Todd Chase, the chief people officer at Grooveshark, said he felt IA was producing a high caliber of students, some of whom have interned at the company.
“There’s no question that a student who experiences the kind of curriculum developed in the Innovation Academy will be better prepared to work in an entrepreneurial company, younger companies, even a traditional company,” he said.
Chase said over the last decade, he’s seen more students apply for fall internships. While the pool of Grooveshark summer internship applicants is still larger, the number of available positions is proportionate, so it doesn’t make much of a difference.
“I don’t think one is fundamentally better than the other,” Chase said. “It depends ultimately on the individual and the company they’re at.”
As far as graduate and professional school applications go, it remains to be seen if the program has an impact. Most students in the 3-year-old academy have not made it to that point yet.
While Stela Patidar, 20, has enjoyed the leadership opportunities in IA, she’s worried about making time to take the MCAT and apply to medical school with the Spring-Summer schedule. The psychology sophomore wanted to take organic chemistry in the Fall, but because it’s not offered online, she might have to wait until Spring because IA students can only take online classes in the Fall.

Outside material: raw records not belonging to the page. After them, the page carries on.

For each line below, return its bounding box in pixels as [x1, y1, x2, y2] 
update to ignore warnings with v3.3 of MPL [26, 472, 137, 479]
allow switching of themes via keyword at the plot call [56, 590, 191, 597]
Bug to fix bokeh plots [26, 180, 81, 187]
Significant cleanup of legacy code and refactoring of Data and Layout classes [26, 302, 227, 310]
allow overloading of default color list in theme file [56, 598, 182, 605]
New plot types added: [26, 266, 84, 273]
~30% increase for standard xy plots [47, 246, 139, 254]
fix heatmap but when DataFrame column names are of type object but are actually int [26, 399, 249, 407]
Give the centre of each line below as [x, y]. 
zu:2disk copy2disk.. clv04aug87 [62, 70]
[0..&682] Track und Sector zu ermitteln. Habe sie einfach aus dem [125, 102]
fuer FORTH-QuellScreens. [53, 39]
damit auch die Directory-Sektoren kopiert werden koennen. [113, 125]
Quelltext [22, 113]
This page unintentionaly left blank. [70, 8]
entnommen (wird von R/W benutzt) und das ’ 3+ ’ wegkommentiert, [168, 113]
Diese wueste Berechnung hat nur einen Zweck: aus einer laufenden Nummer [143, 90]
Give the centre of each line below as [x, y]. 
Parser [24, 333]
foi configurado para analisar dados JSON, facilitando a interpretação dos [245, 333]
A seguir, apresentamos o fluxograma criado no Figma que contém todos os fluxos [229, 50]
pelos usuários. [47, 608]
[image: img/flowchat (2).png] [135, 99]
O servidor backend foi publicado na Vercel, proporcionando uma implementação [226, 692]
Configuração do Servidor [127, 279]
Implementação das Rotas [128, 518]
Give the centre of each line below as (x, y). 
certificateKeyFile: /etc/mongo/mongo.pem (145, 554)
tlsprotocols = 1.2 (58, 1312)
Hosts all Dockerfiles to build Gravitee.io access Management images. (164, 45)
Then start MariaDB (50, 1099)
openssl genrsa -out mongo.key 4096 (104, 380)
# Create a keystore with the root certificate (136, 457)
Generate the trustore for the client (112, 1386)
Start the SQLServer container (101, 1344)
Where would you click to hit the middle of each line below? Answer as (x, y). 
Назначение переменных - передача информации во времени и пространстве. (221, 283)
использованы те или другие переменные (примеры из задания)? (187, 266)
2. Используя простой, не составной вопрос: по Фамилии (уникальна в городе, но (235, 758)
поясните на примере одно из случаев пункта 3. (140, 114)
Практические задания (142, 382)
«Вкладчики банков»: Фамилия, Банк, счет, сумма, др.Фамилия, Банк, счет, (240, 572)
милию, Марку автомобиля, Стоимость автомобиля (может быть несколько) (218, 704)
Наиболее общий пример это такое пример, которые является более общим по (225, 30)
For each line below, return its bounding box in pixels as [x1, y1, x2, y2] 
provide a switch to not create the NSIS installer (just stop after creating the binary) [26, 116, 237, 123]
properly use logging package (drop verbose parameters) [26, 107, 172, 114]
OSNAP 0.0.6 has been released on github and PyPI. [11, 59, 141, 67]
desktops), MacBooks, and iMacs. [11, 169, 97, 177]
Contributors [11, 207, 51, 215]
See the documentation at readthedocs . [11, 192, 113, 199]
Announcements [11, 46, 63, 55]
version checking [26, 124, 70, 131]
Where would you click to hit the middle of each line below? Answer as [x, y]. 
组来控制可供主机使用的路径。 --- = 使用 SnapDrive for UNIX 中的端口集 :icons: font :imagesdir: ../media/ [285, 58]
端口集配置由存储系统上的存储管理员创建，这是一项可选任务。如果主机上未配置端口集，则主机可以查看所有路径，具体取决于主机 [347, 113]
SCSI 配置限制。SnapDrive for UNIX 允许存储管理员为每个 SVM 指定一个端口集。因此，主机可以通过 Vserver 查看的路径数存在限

“I don’t want to wait,” she said. “I want to get it out of the way.”
Although she’s exploring the option of taking classes at Santa Fe College, she’s concerned she’ll miss out on what she feels would be a more challenging, yet rewarding, class at UF.
Joseph Spillane, the associate dean for student affairs in the College of Liberal Arts and Sciences and director of its Academic Advising Center — which handles pre-health and pre-law students — said the 32 IA majors are set up so students on the Spring-Summer schedule can take all the courses they need and still graduate on time. Spillane said the college has tried to ensure that all required pre-professional curriculum would be available to students during Spring and Summer.

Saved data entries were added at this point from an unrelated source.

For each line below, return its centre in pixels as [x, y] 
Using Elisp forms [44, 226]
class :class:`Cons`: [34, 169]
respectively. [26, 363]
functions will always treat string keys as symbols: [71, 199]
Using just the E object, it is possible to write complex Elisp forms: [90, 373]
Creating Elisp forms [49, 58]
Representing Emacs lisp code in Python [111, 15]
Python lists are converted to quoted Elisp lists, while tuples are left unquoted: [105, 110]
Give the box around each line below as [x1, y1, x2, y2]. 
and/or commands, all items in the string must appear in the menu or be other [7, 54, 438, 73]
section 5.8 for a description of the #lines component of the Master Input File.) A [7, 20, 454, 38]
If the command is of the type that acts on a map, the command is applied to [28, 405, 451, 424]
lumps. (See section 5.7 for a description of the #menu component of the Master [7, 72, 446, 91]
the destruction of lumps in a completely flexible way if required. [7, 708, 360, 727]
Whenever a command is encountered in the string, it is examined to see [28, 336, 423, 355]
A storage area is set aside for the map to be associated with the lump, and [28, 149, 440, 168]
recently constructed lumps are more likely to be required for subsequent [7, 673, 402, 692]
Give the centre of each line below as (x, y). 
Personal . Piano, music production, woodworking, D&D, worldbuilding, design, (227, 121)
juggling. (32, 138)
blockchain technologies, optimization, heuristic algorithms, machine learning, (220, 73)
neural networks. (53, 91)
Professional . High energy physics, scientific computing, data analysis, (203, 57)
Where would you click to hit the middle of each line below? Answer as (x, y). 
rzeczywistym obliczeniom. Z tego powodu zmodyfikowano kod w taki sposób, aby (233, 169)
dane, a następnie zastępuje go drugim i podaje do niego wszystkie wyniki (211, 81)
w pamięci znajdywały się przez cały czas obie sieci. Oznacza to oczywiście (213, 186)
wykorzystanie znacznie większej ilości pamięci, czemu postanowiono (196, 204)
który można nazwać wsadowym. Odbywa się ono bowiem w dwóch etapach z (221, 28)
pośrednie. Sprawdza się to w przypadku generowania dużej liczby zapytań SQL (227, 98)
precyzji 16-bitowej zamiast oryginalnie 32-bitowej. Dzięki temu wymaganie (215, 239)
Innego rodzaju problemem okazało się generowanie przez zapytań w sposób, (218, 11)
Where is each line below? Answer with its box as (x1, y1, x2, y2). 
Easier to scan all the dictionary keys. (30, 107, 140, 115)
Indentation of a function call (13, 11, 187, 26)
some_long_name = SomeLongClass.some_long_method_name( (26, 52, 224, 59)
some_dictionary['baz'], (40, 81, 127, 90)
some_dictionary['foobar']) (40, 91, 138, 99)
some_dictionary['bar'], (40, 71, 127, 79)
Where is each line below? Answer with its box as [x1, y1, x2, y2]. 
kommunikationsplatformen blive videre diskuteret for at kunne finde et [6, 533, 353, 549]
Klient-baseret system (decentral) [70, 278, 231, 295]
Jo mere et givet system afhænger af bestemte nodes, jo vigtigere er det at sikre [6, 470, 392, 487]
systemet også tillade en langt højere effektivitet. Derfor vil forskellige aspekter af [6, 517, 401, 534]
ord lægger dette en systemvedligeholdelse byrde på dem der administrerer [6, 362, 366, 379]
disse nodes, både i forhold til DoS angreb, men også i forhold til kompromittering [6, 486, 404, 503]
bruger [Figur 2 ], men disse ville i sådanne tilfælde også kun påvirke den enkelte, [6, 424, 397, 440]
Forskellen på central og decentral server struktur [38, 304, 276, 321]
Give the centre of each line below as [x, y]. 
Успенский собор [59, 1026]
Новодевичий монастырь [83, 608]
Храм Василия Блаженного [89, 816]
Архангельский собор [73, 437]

“The good news is that when students have had real issues where they needed to take a Fall course,” he said, “we’ve been able to make some exceptions and allow students on occasion to take residential classes in the Fall to stay on track.”
Otherwise, he said, IA students should be able to graduate and apply to professional schools on time.

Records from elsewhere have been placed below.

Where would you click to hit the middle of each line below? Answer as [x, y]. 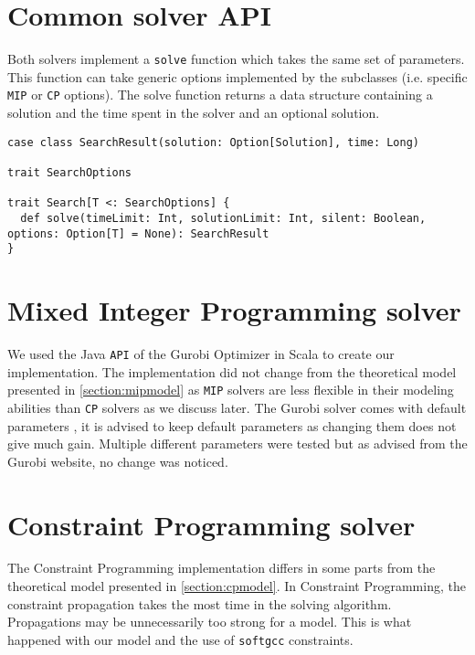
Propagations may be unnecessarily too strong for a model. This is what [210, 622]
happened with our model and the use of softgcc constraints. [180, 639]
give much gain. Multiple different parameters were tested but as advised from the [237, 444]
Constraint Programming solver [211, 524]
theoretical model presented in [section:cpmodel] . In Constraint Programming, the [237, 586]
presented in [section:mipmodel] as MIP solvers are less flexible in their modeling [231, 390]
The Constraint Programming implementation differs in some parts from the [222, 568]
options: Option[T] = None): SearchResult [138, 233]
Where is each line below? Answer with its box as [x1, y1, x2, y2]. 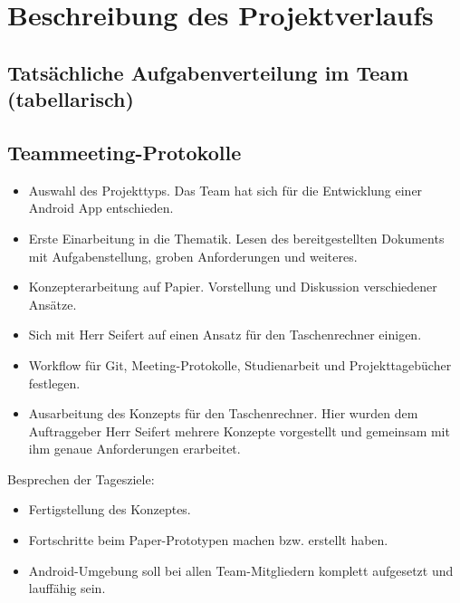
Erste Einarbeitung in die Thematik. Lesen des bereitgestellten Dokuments [28, 228, 445, 247]
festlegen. [28, 373, 81, 392]
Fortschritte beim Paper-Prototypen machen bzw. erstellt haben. [28, 531, 388, 550]
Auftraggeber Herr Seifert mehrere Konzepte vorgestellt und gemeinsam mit [28, 421, 450, 440]
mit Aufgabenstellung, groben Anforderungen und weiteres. [28, 246, 358, 265]
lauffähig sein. [28, 579, 106, 598]
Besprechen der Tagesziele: [7, 469, 155, 488]
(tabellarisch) [7, 85, 134, 113]
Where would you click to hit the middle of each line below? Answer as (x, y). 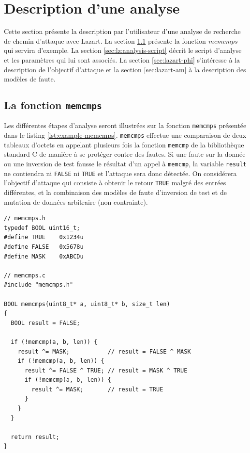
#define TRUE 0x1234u (44, 237)
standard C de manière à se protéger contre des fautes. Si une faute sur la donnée (125, 154)
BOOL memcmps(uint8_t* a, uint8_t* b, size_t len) (87, 304)
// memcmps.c (25, 275)
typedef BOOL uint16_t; (42, 228)
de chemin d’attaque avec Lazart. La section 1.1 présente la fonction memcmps (121, 40)
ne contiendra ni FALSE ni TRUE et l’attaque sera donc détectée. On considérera (120, 173)
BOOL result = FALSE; (45, 323)
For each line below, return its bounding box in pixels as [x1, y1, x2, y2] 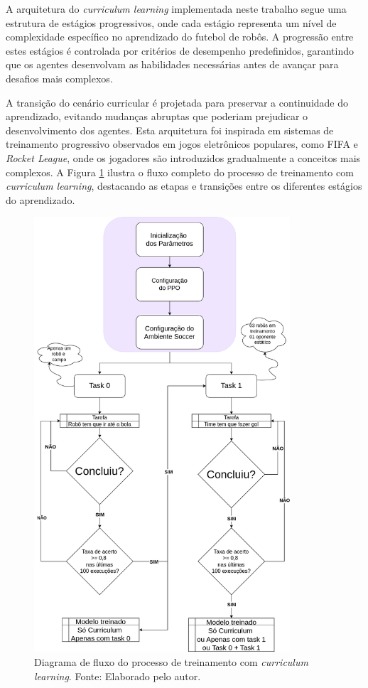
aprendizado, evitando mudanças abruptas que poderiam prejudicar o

Spillane acknowledged it can be a challenging path to take on the pre-professional track as an IA student. But he thinks it can also be a rewarding path because the program’s focus on innovation will make students more competitive applicants.
“I think what you’re going to get is applicants to professional schools that are going to be competitive and successful,” he said, “because they’re going to be able to distinguish themselves and their undergraduate experiences from a lot of other applicants.”
[A version of this story ran on page 1 - 4 on 4/15/2015]
Stela Patidar, a 20-year-old UF psychology sophomore enrolled in the Innovation Academy, poses for a photo in Turlington Hall against a projection of her Canvas dashboard. A student on the pre-med track, Patidar is concerned about keeping up with her classes and studying for the MCAT while on the Spring-Summer calendar.